听到心里的声音,秦修敕脸色更加难看了,师兄不知他在做什么。
可幻境里的师兄知道。
青年在他身下不住发抖,双手无力抵在他胸膛,拼命挣扎着,脸上露出惊慌失措的表情。
看向他的清眸,甚至染上几分恐惧。
这些如同一盆凉水泼在身上,让秦修敕变得清醒。
师兄不愿。
他在强迫师兄。
秦修敕别过脸,调整错乱的呼吸:“师兄,这是双修之事,两情相悦才能做,否则......这算什么。”
简轻烛恍然大悟,原来这就是双修。
他略一思忖,琢磨不定:“既然两情相悦才可以,为何师弟以后要与我双修,师弟心悦我吗?”
“以后”两字,让秦修敕愣了下,还没来得及细思,冷不丁听到“心悦”两字,神色微紧。
“正因不是两情相悦,所以不能,”秦修敕咬牙,神情复杂,“师兄在害怕,不是吗。”
简轻烛一默,想了想,确实有些怕。
他本能地察觉到危险,一直抗拒着秦修敕的贴近,想将身子蜷缩起来。
但因为这只是他预知里的一个小插曲,他看重的地方不在这,因此,对这里残留的感觉并不清晰。
简轻烛只隐约记得,他好像很难受,一直咬着唇,极力忍耐着什么,结果还是受不住地哭红了眼,痛苦着,又不是那么痛苦,最后晕了过去。
可醒来后,他好端端
活着,没有缺胳膊少腿,除了身体十分酸软,并无其他不适。
比起这个,后面他看到的位面衰败,万千生灵陨落,才是真正的噩梦。
“我没有很怕,”简轻烛一边身体很诚实地挣扎,一边声音在秦修敕心里冒泡,“师弟,你快些,结束了我们就出去。”
秦修敕气息渐沉,垂下眼,看着露出无措神情的青年,深吸了吸气。
他阖眼,复又睁开,旋即自暴自弃地放纵起来。
床边散落的衣物,多了件贴身之物。
简轻烛逐渐后悔。
他浑身发烫,将染了红晕的脸颊埋在臂弯,纤白长指抓着被褥,过于陌生的感觉,让他忍不住摇了摇头,声音带上几分哭腔。
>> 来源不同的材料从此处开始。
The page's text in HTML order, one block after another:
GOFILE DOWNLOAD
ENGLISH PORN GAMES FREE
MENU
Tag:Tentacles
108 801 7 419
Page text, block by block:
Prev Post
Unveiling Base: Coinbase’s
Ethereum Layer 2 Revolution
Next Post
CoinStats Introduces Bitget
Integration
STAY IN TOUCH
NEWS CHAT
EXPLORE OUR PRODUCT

“松开......秦修敕,不要、不要碰了......”
压在他后颈的吐息骤然粗重几分,简轻烛浑身一颤,眼尾洇染起红意。
秦修敕倒是没了动作,不知过了多久,放开了他。
他侧过脸,睫毛湿漉漉的。
秦修敕看得呼吸一窒,咬牙闭了眼,用被褥遮住裸白的身躯,这次心里浮起的声音小了许多,听起来弱弱的。
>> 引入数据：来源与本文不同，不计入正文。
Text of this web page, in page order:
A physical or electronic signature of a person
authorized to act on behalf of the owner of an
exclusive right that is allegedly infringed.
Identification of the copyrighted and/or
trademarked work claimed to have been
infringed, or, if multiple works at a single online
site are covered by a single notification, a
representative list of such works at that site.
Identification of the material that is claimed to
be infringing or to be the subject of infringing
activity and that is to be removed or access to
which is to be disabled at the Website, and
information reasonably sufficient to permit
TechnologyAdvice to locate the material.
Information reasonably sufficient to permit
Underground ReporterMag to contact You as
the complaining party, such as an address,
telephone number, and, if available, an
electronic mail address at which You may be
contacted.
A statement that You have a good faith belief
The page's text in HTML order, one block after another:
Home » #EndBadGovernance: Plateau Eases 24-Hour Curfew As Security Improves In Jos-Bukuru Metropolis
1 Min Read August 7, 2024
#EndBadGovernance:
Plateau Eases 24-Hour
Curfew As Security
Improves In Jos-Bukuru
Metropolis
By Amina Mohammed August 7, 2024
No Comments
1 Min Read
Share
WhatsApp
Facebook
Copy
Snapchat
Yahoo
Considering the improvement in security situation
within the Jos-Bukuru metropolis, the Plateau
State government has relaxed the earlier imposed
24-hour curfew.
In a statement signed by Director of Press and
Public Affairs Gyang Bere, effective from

“我确实有些怕,不过师弟不必理会,长痛不如短痛,双修完我们便出去。”
秦修敕红着眼,快被逼疯了。
他的每一根神经都在叫嚣着占有怀里的人,这里本就是幻境,还能名正言顺为了脱困,千载难逢的机会,何必自寻烦恼。
天时地利人和,连师兄都在蛊惑他。
可他不想如此对待简轻烛。
他对简轻烛有过仰慕,有过怨憎,有过无数的恶念,但无论如何,简轻烛都是他心上的一点白。
他用心里唯一干干净净的地方,把简轻烛藏着。
他想过......
想过等他解决秦家,可以放下往昔,重获新生后......他能无所顾忌地守着师兄,做天道永远的信徒,日复一日年复一日,若有朝一日,师兄能够......能够比起喜欢世间万物,多喜欢他一点,他或许能有机会......拥有师兄。
那才是他最想要的。
而不是现在这样,在简轻烛挣扎抗拒中强行占有他。
他已经看到简轻烛眼里的恐惧与惊慌了,若这些转化为恨意......他就再没有机会,从简轻烛那,得到多一点点的喜欢.....
他不想,毁掉心上唯有的一点白净。